In einem Forschungsprojekt mit Bosch, Siemens, der deutschen Edelmetallindustrie und weiteren Instituten untersuchten Professor Mücklich und sein Team mit Hilfe der Nano-Tomographie erstmals, wie die Schädigung elektrischer Schaltkontakte genau vonstatten geht. Man wollte verstehen, wie sich der Energieschock beim Ein- und Ausschalten auf den Kontaktwerkstoffes auswirkt. Die Saarbrücker Wissenschaftler konnten zeigen, wie dieser Mikroblitz in Nanodimensionen das Innenleben des Kontaktwerkstoffs verändert und am Ende die Lebensdauer des Bauelementes verkürzt. Mit diesen Erkenntnissen sollen nun neue Materialien entwickelt werden, denen die extreme Hitze des Funkens von bis zu 6000 °C nichts ausmacht. „Mit robusteren Materialien und einem maßgeschneiderten Innenleben der Werkstoffe wird man die Haltbarkeit von elektrischen Schaltsystemen wesentlich erhöhen können“, versichert Frank Mücklich. „Möglicherweise wir man auch mit weniger kostbaren Edelmetallen auskommen als heute, wo noch Silber oder Platin verwendet wird.“
Zukunftsweisend könnten hierbei auch die so genannten „Carbon Nano Tubes“ sein, an denen wegen ihrer extremen Eigenschaften weltweit intensiv geforscht wird. Dabei sind Kohlenstoffatome in einem so genannten Nanoschlauch aneinander gehängt, der Strom und Wärme extrem gut leitet. Wenn die theoretischen Erkenntnisse den Praxistest bestehen, ließe sich daraus eine völlig neue Generation von Kontaktwerkstoffen entwickeln. Professor Pulickel M. Ajayan von der Rice University in Texas, USA, hat deshalb zu diesem Thema einen Vortrag bei der Eröffnung des MECS gehalten. Ajayan ist ein weltweit gefragter Spezialist auf dem Gebiet der Carbon Nano Tubes.

Neue Technologien
Nicht nur gewußt wie, sondern warum. Dieses Prinzip treibt die Materialforscher vom MECS in Saarbrücken stets zu neuen Höchstleistungen. Wie und warum wird die Lebensdauer von elektrischen Bauteilen durch das Ein- und Ausschalten verkürzt? Was passiert da genau, wenn der heiße Funke überspringt? Neue Technologien wie die Nano-Tomographie geben Antworten auf diese spannenden Fragen, die natürlich auch unter wirtschaftlichen Aspekten interessant sind.

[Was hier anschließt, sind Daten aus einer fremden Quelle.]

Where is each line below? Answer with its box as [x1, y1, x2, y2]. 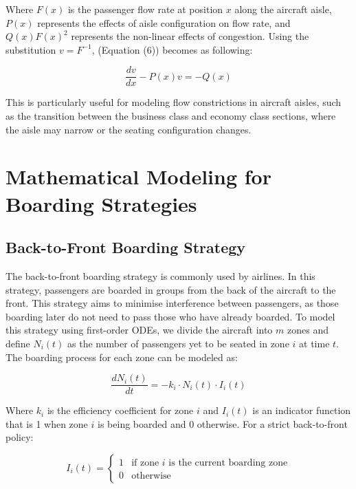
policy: [5, 430, 34, 444]
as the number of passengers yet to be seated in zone [67, 336, 289, 350]
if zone [131, 457, 159, 468]
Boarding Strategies [5, 189, 197, 217]
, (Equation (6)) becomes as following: [91, 42, 253, 56]
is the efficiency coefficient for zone [47, 403, 194, 417]
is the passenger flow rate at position [67, 2, 223, 16]
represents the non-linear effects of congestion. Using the [71, 29, 309, 43]
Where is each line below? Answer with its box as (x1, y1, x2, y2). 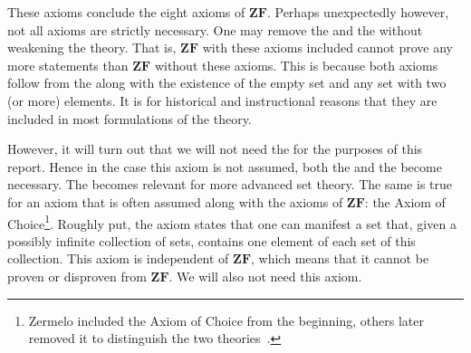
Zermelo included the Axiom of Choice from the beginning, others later (28, 310, 424, 329)
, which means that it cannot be (251, 249, 429, 268)
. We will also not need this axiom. (168, 266, 362, 285)
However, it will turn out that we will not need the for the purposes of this (7, 139, 423, 158)
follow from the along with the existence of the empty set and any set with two (7, 73, 447, 92)
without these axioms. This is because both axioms (154, 55, 438, 74)
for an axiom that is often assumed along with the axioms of (7, 192, 343, 211)
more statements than (7, 55, 129, 74)
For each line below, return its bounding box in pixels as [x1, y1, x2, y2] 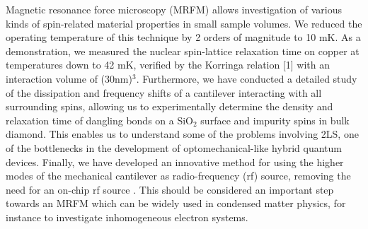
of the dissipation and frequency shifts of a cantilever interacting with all [6, 85, 322, 100]
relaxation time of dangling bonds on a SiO [6, 112, 193, 127]
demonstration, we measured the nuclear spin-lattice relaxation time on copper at [6, 43, 360, 58]
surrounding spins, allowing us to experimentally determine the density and [6, 99, 333, 114]
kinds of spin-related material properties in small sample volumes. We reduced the [6, 16, 362, 30]
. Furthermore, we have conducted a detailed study [136, 71, 357, 86]
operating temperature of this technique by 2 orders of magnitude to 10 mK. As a [6, 30, 361, 45]
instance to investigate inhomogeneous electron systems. [6, 209, 248, 224]
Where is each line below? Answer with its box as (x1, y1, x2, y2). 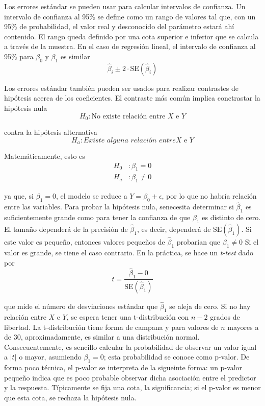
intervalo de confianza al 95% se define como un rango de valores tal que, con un (4, 11, 256, 21)
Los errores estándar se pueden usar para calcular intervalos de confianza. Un (4, 1, 246, 11)
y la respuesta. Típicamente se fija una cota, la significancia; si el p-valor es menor (4, 382, 261, 393)
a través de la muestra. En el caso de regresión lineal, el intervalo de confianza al (4, 41, 256, 52)
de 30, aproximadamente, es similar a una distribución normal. (4, 331, 200, 342)
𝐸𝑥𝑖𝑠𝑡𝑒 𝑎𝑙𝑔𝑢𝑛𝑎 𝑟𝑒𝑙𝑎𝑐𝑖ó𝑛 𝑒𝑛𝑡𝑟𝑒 (83, 136, 176, 144)
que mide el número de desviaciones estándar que (4, 301, 158, 312)
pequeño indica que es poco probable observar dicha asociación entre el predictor (4, 372, 256, 383)
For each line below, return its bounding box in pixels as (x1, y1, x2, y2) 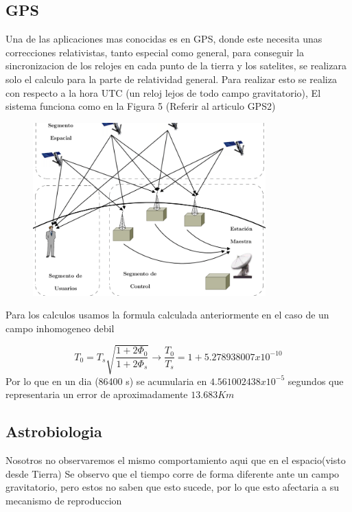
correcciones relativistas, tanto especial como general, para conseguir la (5, 45, 304, 59)
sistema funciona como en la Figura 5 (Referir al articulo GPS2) (5, 99, 276, 113)
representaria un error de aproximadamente (5, 387, 188, 402)
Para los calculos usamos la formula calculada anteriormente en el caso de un (5, 307, 329, 322)
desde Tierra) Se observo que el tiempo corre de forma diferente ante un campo (5, 466, 340, 480)
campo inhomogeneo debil (5, 321, 115, 335)
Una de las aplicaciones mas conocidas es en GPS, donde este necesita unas (5, 32, 322, 46)
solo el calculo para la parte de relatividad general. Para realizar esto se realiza (5, 71, 337, 86)
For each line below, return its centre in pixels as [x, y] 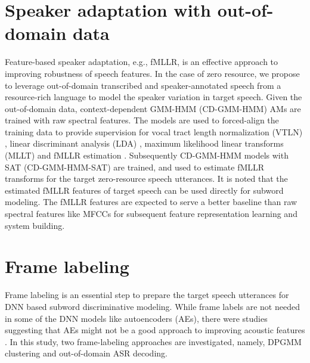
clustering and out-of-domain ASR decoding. [86, 353]
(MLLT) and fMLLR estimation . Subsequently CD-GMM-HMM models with [147, 155]
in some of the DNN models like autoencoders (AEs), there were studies [136, 318]
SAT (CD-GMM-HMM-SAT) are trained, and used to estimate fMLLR [135, 167]
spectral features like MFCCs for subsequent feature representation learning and [151, 214]
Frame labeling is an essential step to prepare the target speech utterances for [147, 295]
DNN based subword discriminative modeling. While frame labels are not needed [152, 306]
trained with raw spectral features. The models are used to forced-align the [142, 120]
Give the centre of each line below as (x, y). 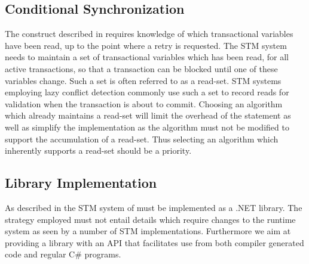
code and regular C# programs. (63, 254)
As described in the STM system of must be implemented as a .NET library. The (154, 207)
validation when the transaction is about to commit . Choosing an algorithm (144, 103)
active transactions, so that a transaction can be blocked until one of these (141, 68)
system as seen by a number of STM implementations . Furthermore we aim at (148, 231)
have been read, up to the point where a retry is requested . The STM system (146, 45)
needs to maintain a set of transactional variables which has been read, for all (147, 57)
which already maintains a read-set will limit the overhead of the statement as (148, 115)
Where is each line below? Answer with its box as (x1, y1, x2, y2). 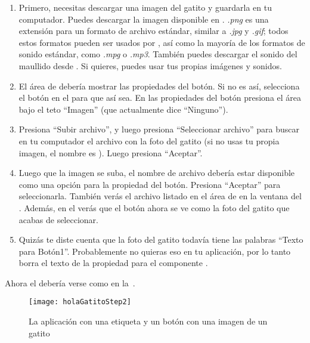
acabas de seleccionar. (18, 213, 98, 225)
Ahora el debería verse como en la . (5, 276, 135, 289)
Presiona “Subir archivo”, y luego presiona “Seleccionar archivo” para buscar (18, 123, 299, 135)
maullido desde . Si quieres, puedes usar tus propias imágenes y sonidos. (18, 59, 282, 72)
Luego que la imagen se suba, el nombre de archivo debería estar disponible (18, 166, 295, 179)
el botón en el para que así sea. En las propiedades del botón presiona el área (18, 91, 302, 104)
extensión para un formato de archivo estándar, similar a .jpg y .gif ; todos (18, 24, 289, 37)
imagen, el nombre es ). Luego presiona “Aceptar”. (18, 146, 203, 159)
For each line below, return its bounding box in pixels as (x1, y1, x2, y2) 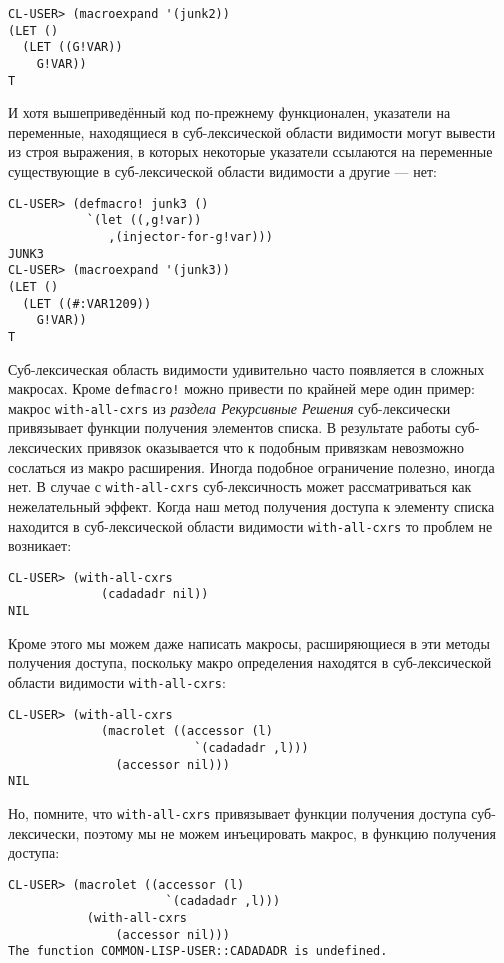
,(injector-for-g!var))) (108, 229, 273, 244)
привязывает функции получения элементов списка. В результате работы (8, 417, 451, 438)
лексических (8, 437, 83, 458)
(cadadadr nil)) (101, 587, 209, 602)
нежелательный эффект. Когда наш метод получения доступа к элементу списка (8, 495, 495, 516)
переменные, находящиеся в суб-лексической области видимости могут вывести (8, 121, 496, 142)
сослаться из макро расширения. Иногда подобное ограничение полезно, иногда (8, 456, 495, 477)
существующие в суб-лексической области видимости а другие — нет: (8, 161, 437, 182)
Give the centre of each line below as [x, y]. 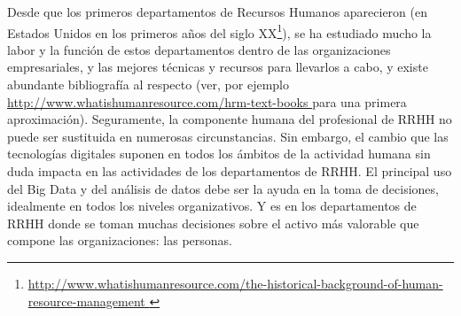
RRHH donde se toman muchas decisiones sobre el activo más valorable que [213, 223]
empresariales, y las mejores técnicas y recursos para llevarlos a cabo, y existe [218, 67]
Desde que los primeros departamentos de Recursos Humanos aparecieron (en [217, 12]
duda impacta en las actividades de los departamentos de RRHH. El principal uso [230, 171]
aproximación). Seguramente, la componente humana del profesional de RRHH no [230, 119]
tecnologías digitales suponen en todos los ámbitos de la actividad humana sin [219, 154]
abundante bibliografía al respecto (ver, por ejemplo [148, 85]
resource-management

Steinbeis-Zentrum für Materialforschung
In Saarbrücken befindet sich das erste Steinbeis-Zentrum, das sich mit den Disziplinen Materialwissenschaft und Werkstofftechnik beschäftigt. Das „Material Engineering Center Saarland“ (MECS) wird von Frank Mücklich, Professor für Funktionswerkstoffe der Universität des Saarlandes, geleitet und hat rund 40 Mitarbeiter. Zu den Aufgaben des Teams zählt die Übertragung von Ergebnissen aus der Grundlagenforschung in industrielle Anwendungen. Das neue Zentrum befindet sich auf dem Campus der Universität und wird von der saarländischen Landesregierung mit 5 Mio. Euro unterstützt.